Fault isolation results using all the features for case 2

Table 4 Classification accuracy using all the features as input for case 2

The most precise fault type detection is achieved using a grid search approach to determine the ideal number of features. The grid search outcomes for the LR and SVC models with the ideal number of features are shown in Fig. 8. Table 5 provides a summary of the findings. According to the results obtained to categories the faults in the original signal, the optimal configuration is made up of nine features with the best accuracy of 92.5% when using SVC and 11 features with an accuracy of 82.4% when using LR. However, in the case of WPT, the DD2 signal SVC model with eight features and 96.3% accuracy provided the optimum structure. With a maximum of 7 features, LR provides an accuracy of 86.4% for the identical signal.

Fig. 8

Grid search for the optimum number of features for case 2

Table 5 Classification accuracy using the selected feature as input for case 2

It is evident from Case 1 and Case 2 that the WPT signal DD2 yielded the best accuracy and the ideal amount of characteristics.
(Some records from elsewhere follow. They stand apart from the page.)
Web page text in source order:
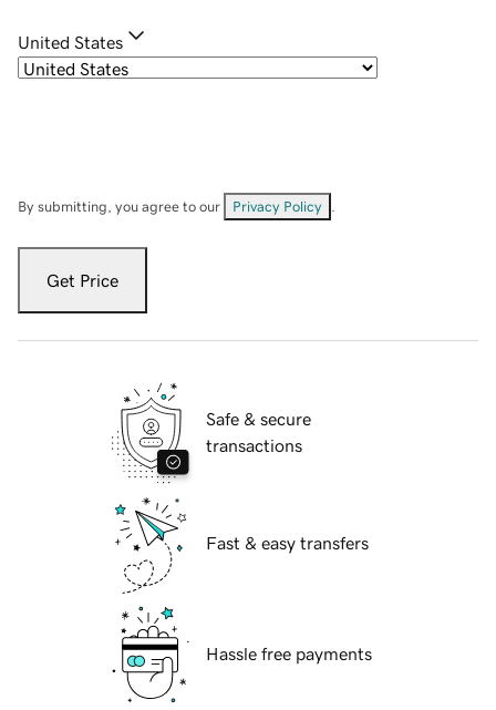
United States
By submitting, you agree to our Privacy Policy
Get Price
Safe & secure
transactions
Fast & easy transfers
Hassle free payments
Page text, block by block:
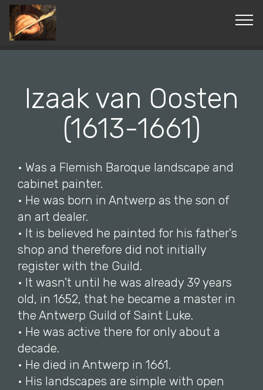
© Copyright 2019 Pavel - All Rights Reserved.
Izaak van Oosten
(1613-1661)
• Was a Flemish Baroque landscape and
cabinet painter.
• He was born in Antwerp as the son of
an art dealer.
• It is believed he painted for his father's
shop and therefore did not initially
register with the Guild.
• It wasn't until he was already 39 years
old, in 1652, that he became a master in
the Antwerp Guild of Saint Luke.
• He was active there for only about a
decade.
• He died in Antwerp in 1661.
• His landscapes are simple with open
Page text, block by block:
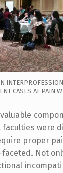
CASES AT PAIN
were
proper
Not
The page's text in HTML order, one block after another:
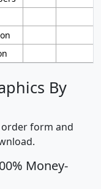
By
order form and
Money-
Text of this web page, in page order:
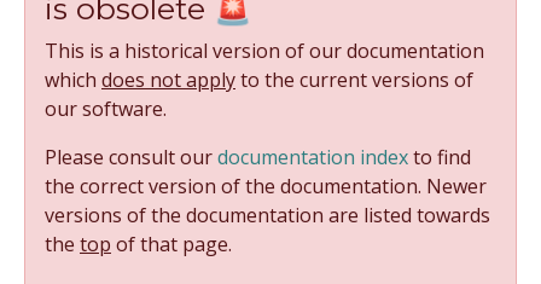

In case 3, the WPT signal DD2 has been taken into consideration for additional processing to determine the fault severity. Figure 9 shows the confusion matrix for case 3 for LR and SVC classifier. The original signal gives 81.77% and 80.88% accuracy from LR and SVC classifier, respectively, when all features are considered. The obtained accuracy for signal DD2 is 84% and 95.55% from LR and SVC, respectively, when all features consider as input to both the classifier. Figure 10 shows the optimum features to detect the successful fault severity level. The best accuracy achieves 94.6% with an optimum number of features 8 for the DD2 signal using the SVC classifier. (Table 6) compares current work to previous work in the litirature of condition monitoring of rotating machines. According to the table in the current work, the better accuracy with the fewest features has been obtained.

Fig. 9

Fault isolation results using all the features for case 3

Fig. 10

Grid search for the optimum number of features for case 3

Table 6 Comparison table demonstrating the implication of present study with reported literature

Conclusions

In this study, the vibration signals from the induction motor bearing were used to classify the three cases of fault presence, fault kind, and fault severity. Eleven statistical features were computed from the original signal and the two-level wavelet decomposed signal for Case 1, Case 2, and Case 3 to classify the data. The best number of features for classification is selected using mutual information and the ANOVA F test from the sub-band having high F score. Further, a Logistic Regression and Support Vector Classifier were used to classify each of the three cases, and the results were compared for each case using both the full set of features and the chosen features. In comparison to LR classifier, sub-band signal DD2 with SVC gives the best results for all three cases from the results obtained with the full set feature. The grid search method with SVC produced the greatest results, with three features providing 100% accuracy for case 1; eight features providing 96.3% accuracy for case 2; and eight features providing 94.6% accuracy for case 3. Therefore, it can be concluded that the suggested methodology can be used in practical to detect bearing faults in induction motors while obtaining the ideal number of features and greater accuracy.